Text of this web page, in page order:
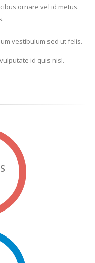
ornare vel id metus.
vestibulum sed ut felis.
id quis nisl.
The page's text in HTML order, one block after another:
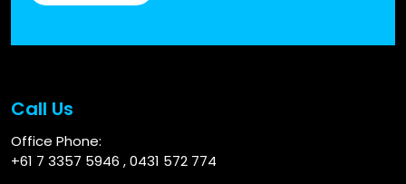
Call Us
Office Phone:
+61 7 3357 5946 ,0431 572 774
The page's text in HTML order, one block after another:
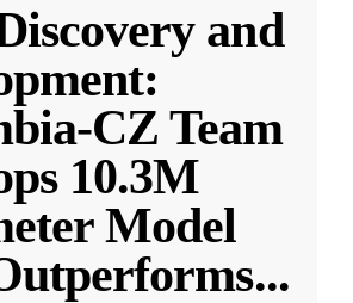
and
CZ Team
10.3M
Model
...
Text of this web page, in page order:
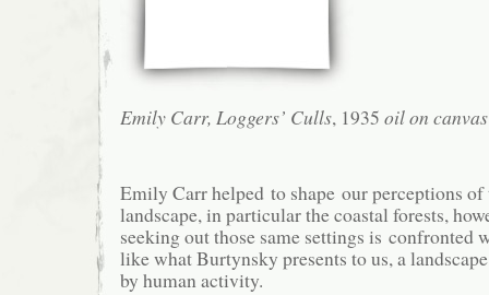
Emily Carr, Loggers’ Culls, 1935 oil on canvas
Emily Carr helped to shape our perceptions
landscape, in particular the coastal forests,
seeking out those same settings is confronted
like what Burtynsky presents to us, a
by human activity.
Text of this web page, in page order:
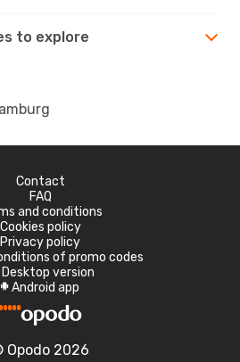
to explore
Contact
FAQ
and conditions
Cookies policy
Privacy policy
of promo codes
Desktop version
A Android app
Opodo 2026
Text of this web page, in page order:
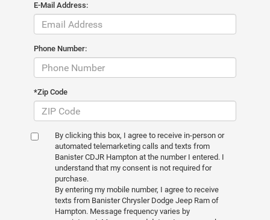
E-Mail Address:
Phone Number:
*Zip Code
By clicking this box, I agree to receive in-person or
automated telemarketing calls and texts from
Banister CDJR Hampton at the number I entered. I
understand that my consent is not required for
purchase.
By entering my mobile number, I agree to receive
texts from Banister Chrysler Dodge Jeep Ram of
Hampton. Message frequency varies by
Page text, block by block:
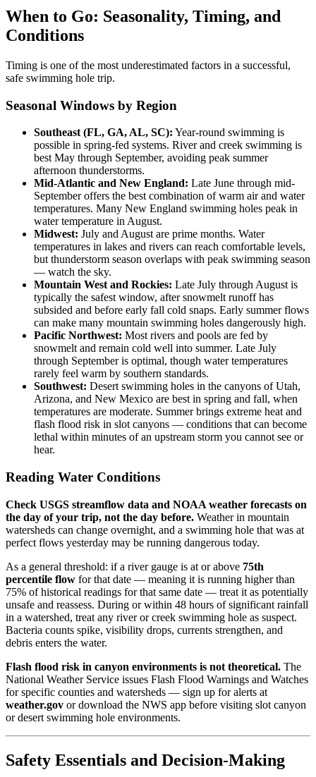
When to Go: Seasonality, Timing, and
Conditions
Timing is one of the most underestimated factors in a successful,
safe swimming hole trip.
Seasonal Windows by Region
Southeast (FL, GA, AL, SC): Year-round swimming is
possible in spring-fed systems. River and creek swimming is
best May through September, avoiding peak summer
afternoon thunderstorms.
Mid-Atlantic and New England: Late June through mid-
September offers the best combination of warm air and water
temperatures. Many New England swimming holes peak in
water temperature in August.
Midwest: July and August are prime months. Water
temperatures in lakes and rivers can reach comfortable levels,
but thunderstorm season overlaps with peak swimming season
— watch the sky.
Mountain West and Rockies: Late July through August is
typically the safest window, after snowmelt runoff has
subsided and before early fall cold snaps. Early summer flows
can make many mountain swimming holes dangerously high.
Pacific Northwest: Most rivers and pools are fed by
snowmelt and remain cold well into summer. Late July
through September is optimal, though water temperatures
rarely feel warm by southern standards.
Southwest: Desert swimming holes in the canyons of Utah,
Arizona, and New Mexico are best in spring and fall, when
temperatures are moderate. Summer brings extreme heat and
flash flood risk in slot canyons — conditions that can become
lethal within minutes of an upstream storm you cannot see or
hear.
Reading Water Conditions
Check USGS streamflow data and NOAA weather forecasts on
the day of your trip, not the day before. Weather in mountain
watersheds can change overnight, and a swimming hole that was at
perfect flows yesterday may be running dangerous today.
As a general threshold: if a river gauge is at or above 75th
percentile flow for that date — meaning it is running higher than
75% of historical readings for that same date — treat it as potentially
unsafe and reassess. During or within 48 hours of significant rainfall
in a watershed, treat any river or creek swimming hole as suspect.
Bacteria counts spike, visibility drops, currents strengthen, and
debris enters the water.
Flash flood risk in canyon environments is not theoretical. The
National Weather Service issues Flash Flood Warnings and Watches
for specific counties and watersheds — sign up for alerts at
weather.gov or download the NWS app before visiting slot canyon
or desert swimming hole environments.
Safety Essentials and Decision-Making
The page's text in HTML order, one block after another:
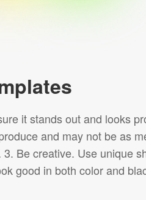
it stands out and looks
and may not be as
Be creative. Use unique
good in both color and
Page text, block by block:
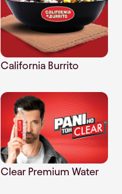
California Burrito
Clear Premium Water
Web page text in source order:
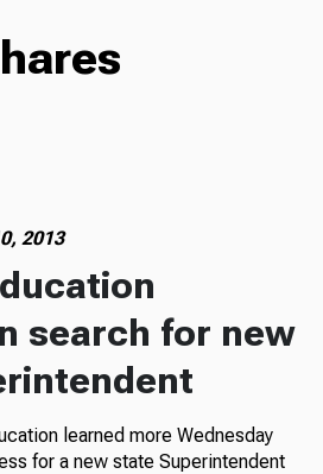
2013
search for new
learned more Wednesday
for a new state Superintendent
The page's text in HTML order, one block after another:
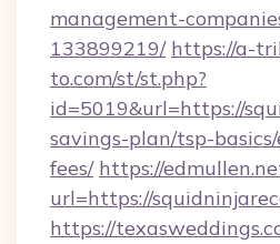
management-
133899219/ https://a-
to.com/st/st.php?
id=5019&url=https://
savings-plan/tsp-
fees/ https://
url=https://
https://
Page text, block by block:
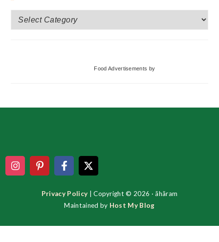
More
Categories
Food Advertisements by
Privacy Policy | Copyright © 2026 · ãhãram
Maintained by Host My Blog

************

» **Task prompt**
Send back every line of the listing exactly. Omit the images.

» **Problem solution**
Text of this web page, in page order:
ornare vel id metus.
vestibulum sed ut felis.
id quis nisl.
The page's text in HTML order, one block after another:
Call Us
Office Phone:
+61 7 3357 5946 ,0431 572 774
The page's text in HTML order, one block after another:
and
CZ Team
10.3M
Model
...
Text of this web page, in page order:
Emily Carr, Loggers’ Culls, 1935 oil on canvas
Emily Carr helped to shape our perceptions
landscape, in particular the coastal forests,
seeking out those same settings is confronted
like what Burtynsky presents to us, a
by human activity.
Text of this web page, in page order:
to explore
Contact
FAQ
and conditions
Cookies policy
Privacy policy
of promo codes
Desktop version
A Android app
Opodo 2026
Text of this web page, in page order:
E-Mail Address:
Phone Number:
*Zip Code
By clicking this box, I agree to receive in-person or
automated telemarketing calls and texts from
Banister CDJR Hampton at the number I entered. I
understand that my consent is not required for
purchase.
By entering my mobile number, I agree to receive
texts from Banister Chrysler Dodge Jeep Ram of
Hampton. Message frequency varies by
Page text, block by block:
When to Go: Seasonality, Timing, and
Conditions
Timing is one of the most underestimated factors in a successful,
safe swimming hole trip.
Seasonal Windows by Region
Southeast (FL, GA, AL, SC): Year-round swimming is
possible in spring-fed systems. River and creek swimming is
best May through September, avoiding peak summer
afternoon thunderstorms.
Mid-Atlantic and New England: Late June through mid-
September offers the best combination of warm air and water
temperatures. Many New England swimming holes peak in
water temperature in August.
Midwest: July and August are prime months. Water
temperatures in lakes and rivers can reach comfortable levels,
but thunderstorm season overlaps with peak swimming season
— watch the sky.
Mountain West and Rockies: Late July through August is
typically the safest window, after snowmelt runoff has
subsided and before early fall cold snaps. Early summer flows
can make many mountain swimming holes dangerously high.
Pacific Northwest: Most rivers and pools are fed by
snowmelt and remain cold well into summer. Late July
through September is optimal, though water temperatures
rarely feel warm by southern standards.
Southwest: Desert swimming holes in the canyons of Utah,
Arizona, and New Mexico are best in spring and fall, when
temperatures are moderate. Summer brings extreme heat and
flash flood risk in slot canyons — conditions that can become
lethal within minutes of an upstream storm you cannot see or
hear.
Reading Water Conditions
Check USGS streamflow data and NOAA weather forecasts on
the day of your trip, not the day before. Weather in mountain
watersheds can change overnight, and a swimming hole that was at
perfect flows yesterday may be running dangerous today.
As a general threshold: if a river gauge is at or above 75th
percentile flow for that date — meaning it is running higher than
75% of historical readings for that same date — treat it as potentially
unsafe and reassess. During or within 48 hours of significant rainfall
in a watershed, treat any river or creek swimming hole as suspect.
Bacteria counts spike, visibility drops, currents strengthen, and
debris enters the water.
Flash flood risk in canyon environments is not theoretical. The
National Weather Service issues Flash Flood Warnings and Watches
for specific counties and watersheds — sign up for alerts at
weather.gov or download the NWS app before visiting slot canyon
or desert swimming hole environments.
Safety Essentials and Decision-Making
The page's text in HTML order, one block after another:
it stands out and looks
and may not be as
Be creative. Use unique
good in both color and
Page text, block by block:
California Burrito
Clear Premium Water
Web page text in source order:
2013
search for new
learned more Wednesday
for a new state Superintendent
The page's text in HTML order, one block after another:
management-
133899219/ https://a-
to.com/st/st.php?
id=5019&url=https://
savings-plan/tsp-
fees/ https://
url=https://
https://
Page text, block by block:
More
Categories
Food Advertisements by
Privacy Policy | Copyright © 2026 · ãhãram
Maintained by Host My Blog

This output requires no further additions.